I can only imagine how I will fare if I get into a nursing program. Im taking micro now. Its my last prereq : '( I feel like this is a lost cause. Anyone gone through something similar. How are you able to study with kids

I have three kids. There ages are 3, 8 and 9. Generally, their father helps me with them. I study mostly when my oldest two are at school. During that time, my three year old is more manageable. Have you looked into your school to see if they offer daycare to students with kids? My school does and this upcoming semester is the first time I will be using it.

There is a daycare at my school but they do not allow you to apply until the child is 18 mos. My daughter will be 1

months by next semester So hopefully I can get her in. It would be awesome to have her on campus. Very exciting thought lol. I hope everything works out. Thats great you have 3 kids and still manage school. Im having a tough time with just one!

This will be an unpopular opinion: But as a single mother, some of the best studying was done when my kid slept in my bed with me, as I studied next to a lamp. Otherwise, he would just keep waking up and hunting me down.

I'm not saying it was the "right" choice, but that was how I did it.

I dont think anythings wrong with that. You know that sounds like a great deal I do cosleep with my daughter and she has a sixth sense and wakes up when im not there. Honestly, sometimes I fo need some space but studying in bed with her may solve both our problems though I do eventually want her to be able to go down and stay down. But in the meantime I have a test next week haha.

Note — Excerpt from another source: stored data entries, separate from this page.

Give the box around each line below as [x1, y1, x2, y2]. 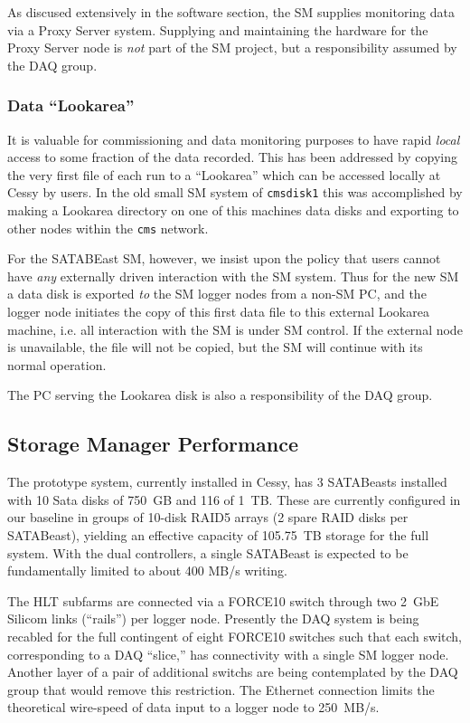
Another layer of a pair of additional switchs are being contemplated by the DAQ [7, 662, 458, 681]
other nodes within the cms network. [7, 218, 209, 237]
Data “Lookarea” [7, 94, 135, 117]
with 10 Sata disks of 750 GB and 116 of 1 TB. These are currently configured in [7, 490, 461, 509]
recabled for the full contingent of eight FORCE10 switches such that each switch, [7, 626, 462, 645]
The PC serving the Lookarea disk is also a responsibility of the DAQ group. [7, 385, 433, 404]
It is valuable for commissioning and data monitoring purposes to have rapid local [7, 129, 460, 148]
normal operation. [7, 355, 107, 374]
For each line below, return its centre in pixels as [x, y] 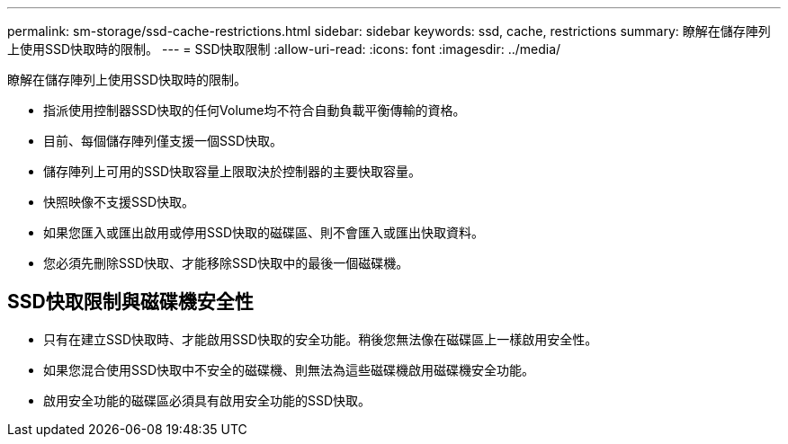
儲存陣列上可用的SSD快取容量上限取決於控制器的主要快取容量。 [233, 171]
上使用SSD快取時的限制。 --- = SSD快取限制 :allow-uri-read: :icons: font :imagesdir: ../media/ [284, 49]
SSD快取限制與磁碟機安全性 [130, 302]
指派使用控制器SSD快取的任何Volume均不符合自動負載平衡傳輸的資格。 [255, 110]
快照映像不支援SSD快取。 [119, 202]
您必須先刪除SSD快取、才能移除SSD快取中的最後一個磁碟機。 [226, 263]
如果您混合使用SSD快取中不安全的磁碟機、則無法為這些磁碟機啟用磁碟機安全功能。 [289, 369]
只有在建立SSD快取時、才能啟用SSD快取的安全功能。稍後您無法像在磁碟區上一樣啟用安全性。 [321, 339]
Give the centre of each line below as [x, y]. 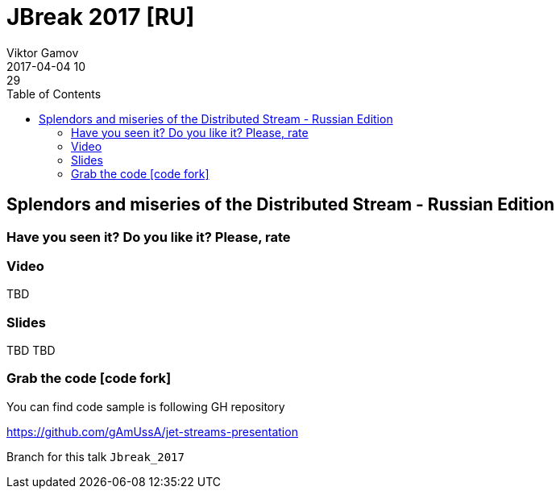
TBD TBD [31, 351]
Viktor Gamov [43, 52]
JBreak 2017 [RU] [101, 17]
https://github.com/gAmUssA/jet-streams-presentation [152, 431]
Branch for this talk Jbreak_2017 [95, 456]
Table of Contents [54, 94]
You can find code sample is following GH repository [146, 406]
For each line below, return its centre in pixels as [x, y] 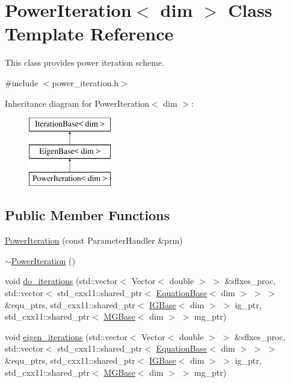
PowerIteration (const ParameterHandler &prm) [94, 240]
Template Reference [89, 33]
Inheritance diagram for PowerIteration [77, 103]
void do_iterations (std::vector [61, 281]
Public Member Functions [87, 215]
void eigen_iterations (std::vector [66, 336]
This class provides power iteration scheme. [85, 62]
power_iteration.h [85, 82]
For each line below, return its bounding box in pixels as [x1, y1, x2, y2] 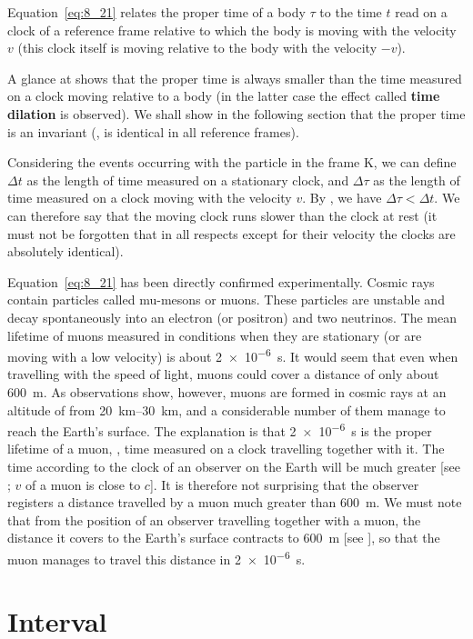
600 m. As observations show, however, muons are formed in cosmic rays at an [7, 382, 447, 401]
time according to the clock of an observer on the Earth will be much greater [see [7, 456, 460, 475]
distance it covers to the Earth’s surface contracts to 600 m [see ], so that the [7, 528, 440, 547]
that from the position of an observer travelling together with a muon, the [7, 510, 421, 529]
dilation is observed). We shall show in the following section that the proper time [7, 104, 466, 123]
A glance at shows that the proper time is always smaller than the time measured [7, 68, 462, 87]
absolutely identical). [7, 242, 124, 261]
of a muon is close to [25, 474, 141, 494]
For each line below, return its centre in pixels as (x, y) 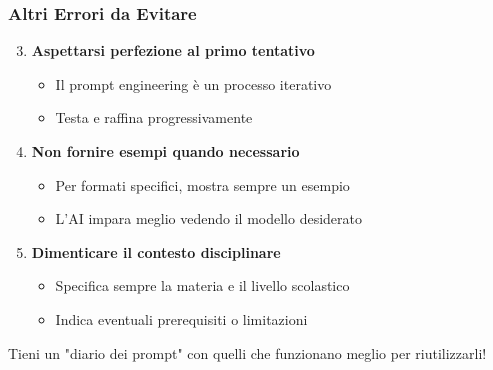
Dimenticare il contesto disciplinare (156, 251)
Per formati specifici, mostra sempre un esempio (202, 184)
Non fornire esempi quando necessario (165, 151)
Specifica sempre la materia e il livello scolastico (202, 285)
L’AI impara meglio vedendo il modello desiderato (208, 218)
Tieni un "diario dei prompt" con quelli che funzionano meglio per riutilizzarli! (247, 352)
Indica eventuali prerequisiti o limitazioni (181, 318)
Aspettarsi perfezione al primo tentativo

I have an 8 year old (which is in bed by 8) and a 12 month old and I coslept for the first 8 months of her life (i was breastfeeding so it was so much easier to sleep with her) and then I sleep trained her at 8 months.. took a week but it was worth it.. I lay her down at 730 pm and she doesn't wake up again till 630 am and when I say sleep trained I don't mean tortured her.. I basically set a routine which became predictable to her.. 630 would be dinner time 7pm is bath time.. we cuddle/breastfeed and then 730 I lay her in her crib and she falls right to sleep.. room has to be dark and I have a sound machine that makes white noise so she doesn't wake up with any other noises.. the first week she cried and i went in every 5 minutes NEVER TOOK HER OUT OF THE CRIB just kissed her shushed a little patted her back and walked out.. she finally realized she wasn't going to get picked up out of the crib... it was the best thing I couldve done for her and myself... babys need 10-12 hours of sleep because their brains r developing so rapidly and she's become a much happier baby... I've become a much happier mommy as well and after 730pm I sit down at the kitchen table and study. Babies love routine.. they love predictability and knowing what's coming up next. Good luck.. if u have any questions please feel free to ask!!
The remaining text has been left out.